#### RECORDS PROVIDED
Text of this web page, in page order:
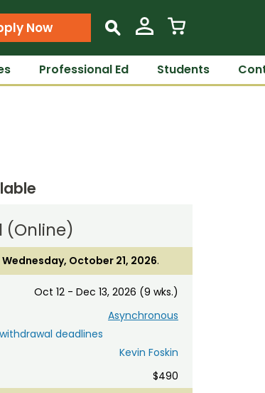
Now s
Professional Ed Students
(Online)
Wednesday, October 21, 2026.
Oct 12 - Dec 13, 2026 (9 wks.)
Asynchronous
deadlines
Kevin Foskin
$490
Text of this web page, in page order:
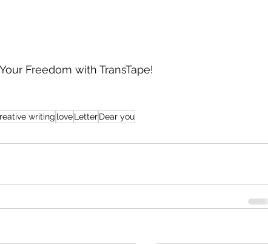
Freedom with TransTape!
writing loveLetterDear you
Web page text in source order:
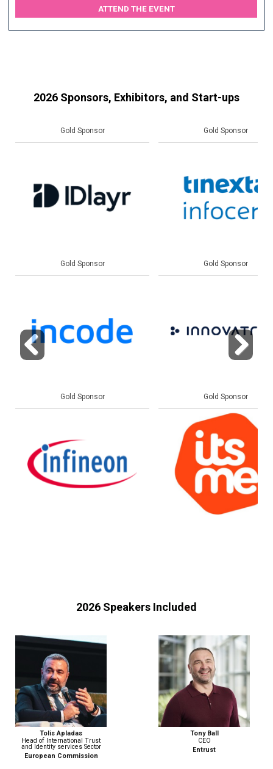
ATTEND THE EVENT
2026 Sponsors, Exhibitors, and Start-ups
Gold Sponsor
Gold Sponsor
Gold Sponsor
Gold Sponsor
Gold Sponsor
Gold Sponsor
2026 Speakers Included
Tony Ball
CEO
Entrust
Matthew Berzinski
Field CTO, EMEA
PING IDENTITY
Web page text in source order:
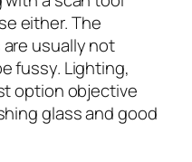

#### WHAT IS BEING ASKED
Reproduce the full listing verbatim so that only the pictures are missing.

#### OUTPUT FOR THIS EXERCISE
Text of this web page, in page order:
Now s
Professional Ed Students
(Online)
Wednesday, October 21, 2026.
Oct 12 - Dec 13, 2026 (9 wks.)
Asynchronous
deadlines
Kevin Foskin
$490
Text of this web page, in page order:
Freedom with TransTape!
writing loveLetterDear you
Web page text in source order:
ATTEND THE EVENT
2026 Sponsors, Exhibitors, and Start-ups
Gold Sponsor
Gold Sponsor
Gold Sponsor
Gold Sponsor
Gold Sponsor
Gold Sponsor
2026 Speakers Included
Tony Ball
CEO
Entrust
Matthew Berzinski
Field CTO, EMEA
PING IDENTITY
Web page text in source order:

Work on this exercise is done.